(Items listed in a dataset)
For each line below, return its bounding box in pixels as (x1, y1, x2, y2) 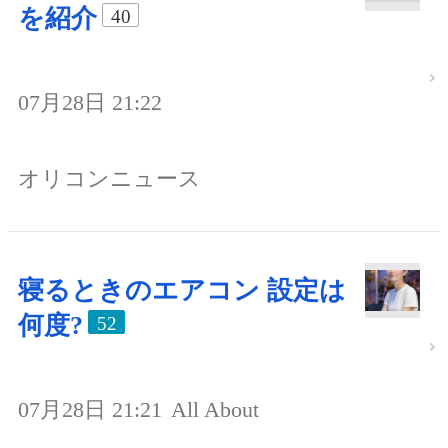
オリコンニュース (18, 165, 201, 191)
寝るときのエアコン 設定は (18, 275, 346, 305)
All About (171, 396, 259, 422)
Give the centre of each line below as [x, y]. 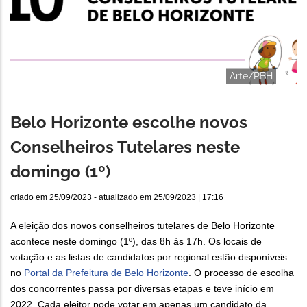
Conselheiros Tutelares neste [125, 147]
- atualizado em [123, 198]
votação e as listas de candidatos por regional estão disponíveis [149, 257]
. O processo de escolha [241, 273]
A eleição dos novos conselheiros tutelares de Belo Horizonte [143, 226]
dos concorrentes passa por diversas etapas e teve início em [142, 289]
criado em [30, 198]
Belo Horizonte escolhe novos [129, 123]
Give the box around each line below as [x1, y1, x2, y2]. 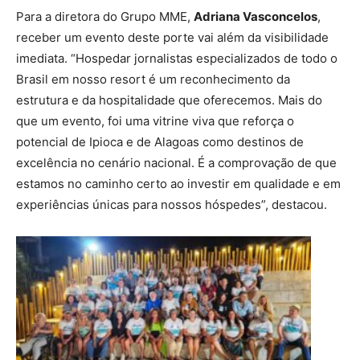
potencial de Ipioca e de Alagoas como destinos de [16, 133, 304, 149]
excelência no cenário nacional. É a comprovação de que [16, 154, 337, 170]
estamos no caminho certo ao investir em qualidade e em [16, 175, 341, 191]
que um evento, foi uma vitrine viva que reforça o [16, 112, 294, 129]
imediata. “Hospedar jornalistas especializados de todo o [16, 50, 337, 66]
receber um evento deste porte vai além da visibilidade [16, 29, 329, 45]
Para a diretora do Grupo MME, [16, 8, 194, 24]
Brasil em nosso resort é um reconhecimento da [16, 71, 290, 87]
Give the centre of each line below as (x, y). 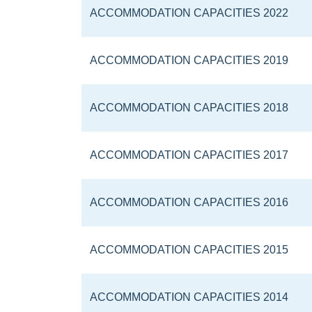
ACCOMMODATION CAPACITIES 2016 (189, 202)
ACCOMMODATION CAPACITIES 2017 (189, 155)
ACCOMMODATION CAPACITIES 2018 (189, 108)
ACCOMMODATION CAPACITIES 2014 (189, 297)
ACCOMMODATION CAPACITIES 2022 (189, 13)
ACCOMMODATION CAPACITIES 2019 (189, 60)
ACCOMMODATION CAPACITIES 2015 (189, 250)
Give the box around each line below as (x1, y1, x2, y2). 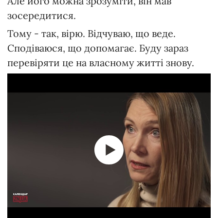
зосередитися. (7, 9, 76, 22)
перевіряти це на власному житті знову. (7, 56, 194, 69)
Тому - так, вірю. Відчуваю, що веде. (7, 27, 176, 40)
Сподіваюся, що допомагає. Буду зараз (7, 42, 188, 54)
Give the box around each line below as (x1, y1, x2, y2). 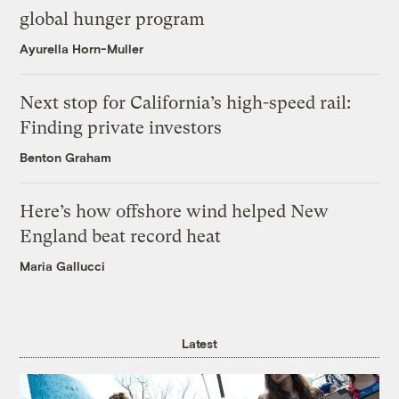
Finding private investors (20, 118, 223, 139)
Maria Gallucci (20, 258, 106, 274)
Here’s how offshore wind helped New (20, 201, 330, 223)
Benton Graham (20, 150, 112, 166)
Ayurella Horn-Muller (20, 41, 144, 57)
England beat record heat (20, 226, 222, 248)
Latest (182, 336, 217, 352)
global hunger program (20, 9, 206, 30)
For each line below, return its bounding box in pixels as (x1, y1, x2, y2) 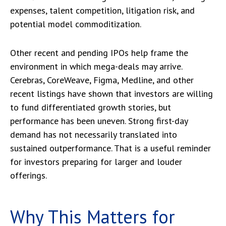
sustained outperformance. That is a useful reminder (10, 142, 211, 154)
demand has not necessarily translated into (10, 129, 177, 140)
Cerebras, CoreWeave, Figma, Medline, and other (10, 74, 194, 86)
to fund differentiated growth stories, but (10, 101, 171, 113)
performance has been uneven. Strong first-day (10, 115, 188, 127)
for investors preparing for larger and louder (10, 156, 182, 167)
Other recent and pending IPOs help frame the (10, 47, 188, 59)
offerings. (10, 169, 47, 181)
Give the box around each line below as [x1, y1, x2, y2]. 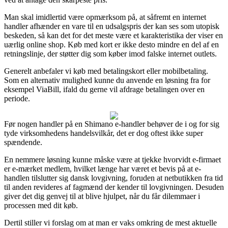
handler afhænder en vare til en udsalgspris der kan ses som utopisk [4, 21, 219, 31]
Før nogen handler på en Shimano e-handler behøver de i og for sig [4, 119, 219, 128]
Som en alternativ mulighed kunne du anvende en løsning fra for [4, 75, 210, 84]
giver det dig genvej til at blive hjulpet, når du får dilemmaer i [4, 191, 200, 201]
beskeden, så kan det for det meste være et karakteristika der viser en [4, 31, 223, 40]
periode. [4, 94, 30, 103]
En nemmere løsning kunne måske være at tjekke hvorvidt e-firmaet [4, 155, 221, 164]
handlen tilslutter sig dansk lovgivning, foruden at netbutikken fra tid [4, 173, 223, 182]
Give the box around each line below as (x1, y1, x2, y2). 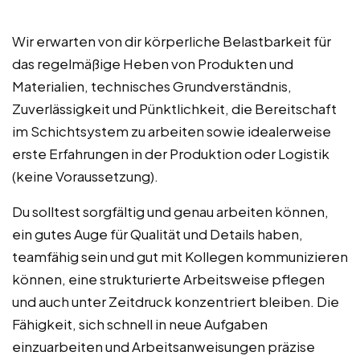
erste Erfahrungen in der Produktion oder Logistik (12, 144, 329, 162)
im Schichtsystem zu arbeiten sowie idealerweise (12, 121, 331, 140)
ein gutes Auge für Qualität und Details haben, (12, 224, 303, 243)
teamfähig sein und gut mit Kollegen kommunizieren (12, 247, 348, 265)
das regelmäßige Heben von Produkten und (12, 54, 293, 72)
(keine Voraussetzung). (12, 166, 158, 185)
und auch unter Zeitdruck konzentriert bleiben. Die (12, 292, 339, 310)
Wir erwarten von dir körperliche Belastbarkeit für (12, 31, 331, 50)
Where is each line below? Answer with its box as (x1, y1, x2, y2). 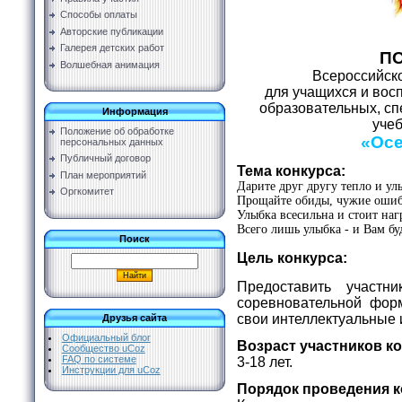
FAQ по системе (61, 354, 136, 364)
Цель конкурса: (237, 249, 351, 266)
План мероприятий (60, 169, 146, 180)
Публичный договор (60, 153, 151, 164)
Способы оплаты (60, 9, 137, 21)
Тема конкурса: (237, 162, 349, 179)
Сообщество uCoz (61, 343, 145, 354)
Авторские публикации (60, 25, 163, 37)
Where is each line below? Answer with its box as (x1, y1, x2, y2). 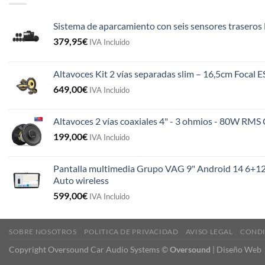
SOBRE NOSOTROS (9, 227, 77, 236)
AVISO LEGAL (185, 227, 233, 236)
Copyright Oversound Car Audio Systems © (9, 244, 170, 254)
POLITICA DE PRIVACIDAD (83, 227, 179, 236)
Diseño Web (216, 244, 261, 254)
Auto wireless (53, 174, 109, 186)
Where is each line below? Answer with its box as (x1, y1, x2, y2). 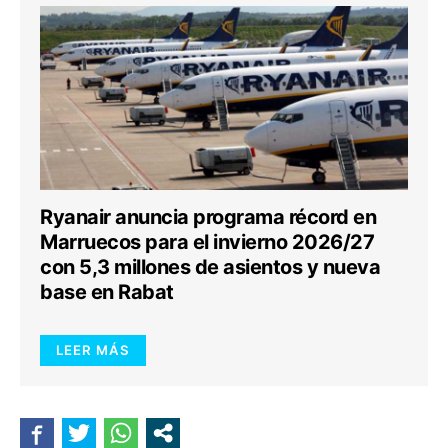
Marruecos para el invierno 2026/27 (40, 230, 374, 254)
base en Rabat (40, 280, 174, 304)
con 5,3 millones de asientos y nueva (40, 255, 380, 279)
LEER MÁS (56, 342, 130, 358)
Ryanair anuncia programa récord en (40, 205, 376, 229)
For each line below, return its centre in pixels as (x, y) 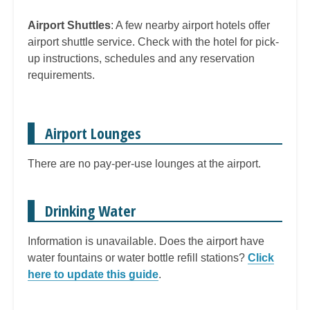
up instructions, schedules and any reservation (141, 59)
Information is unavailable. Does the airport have (146, 241)
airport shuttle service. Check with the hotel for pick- (153, 42)
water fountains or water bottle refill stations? (138, 258)
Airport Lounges (93, 133)
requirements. (61, 75)
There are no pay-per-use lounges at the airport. (144, 164)
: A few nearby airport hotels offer (190, 26)
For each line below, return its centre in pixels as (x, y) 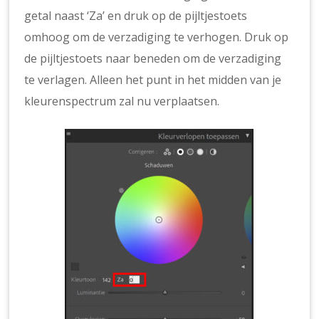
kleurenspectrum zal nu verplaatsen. (122, 101)
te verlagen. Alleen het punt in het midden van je (153, 79)
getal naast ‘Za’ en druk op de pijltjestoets (136, 15)
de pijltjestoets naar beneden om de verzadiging (153, 58)
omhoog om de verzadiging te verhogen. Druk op (157, 37)
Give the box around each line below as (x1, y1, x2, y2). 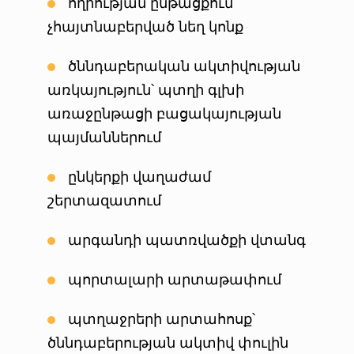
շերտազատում (47, 192, 161, 209)
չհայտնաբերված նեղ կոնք (47, 18, 243, 35)
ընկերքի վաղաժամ (68, 168, 211, 185)
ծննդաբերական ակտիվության (68, 58, 300, 74)
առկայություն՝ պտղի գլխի (47, 81, 244, 98)
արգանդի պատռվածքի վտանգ (68, 232, 306, 248)
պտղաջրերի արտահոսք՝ (68, 311, 255, 327)
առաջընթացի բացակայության (47, 105, 281, 122)
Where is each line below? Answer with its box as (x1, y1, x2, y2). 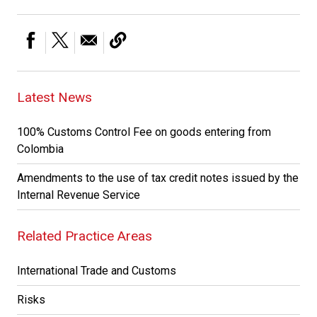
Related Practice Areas (17, 228, 152, 244)
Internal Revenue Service (17, 188, 140, 202)
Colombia (17, 142, 64, 156)
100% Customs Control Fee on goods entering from (17, 125, 271, 139)
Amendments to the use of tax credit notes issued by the (17, 171, 299, 185)
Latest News (17, 89, 92, 105)
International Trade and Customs (17, 264, 176, 277)
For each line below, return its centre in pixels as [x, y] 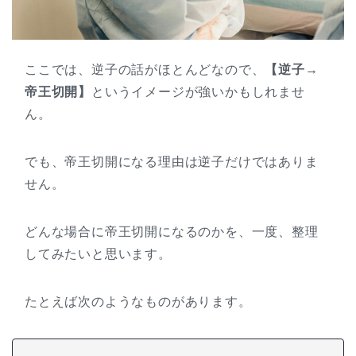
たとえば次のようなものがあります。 [138, 302]
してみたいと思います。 [98, 254]
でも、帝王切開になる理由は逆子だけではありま [172, 162]
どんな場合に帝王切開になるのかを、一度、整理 [172, 232]
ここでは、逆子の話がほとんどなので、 [145, 70]
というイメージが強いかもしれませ [198, 92]

* **What needs to be done**
Pull out every line of the entries that includes the word "være".

* **Result for this task**
beskeden, så kan det for det meste være et karakteristika der viser en [4, 31, 223, 40]
En nemmere løsning kunne måske være at tjekke hvorvidt e-firmaet [4, 155, 221, 164]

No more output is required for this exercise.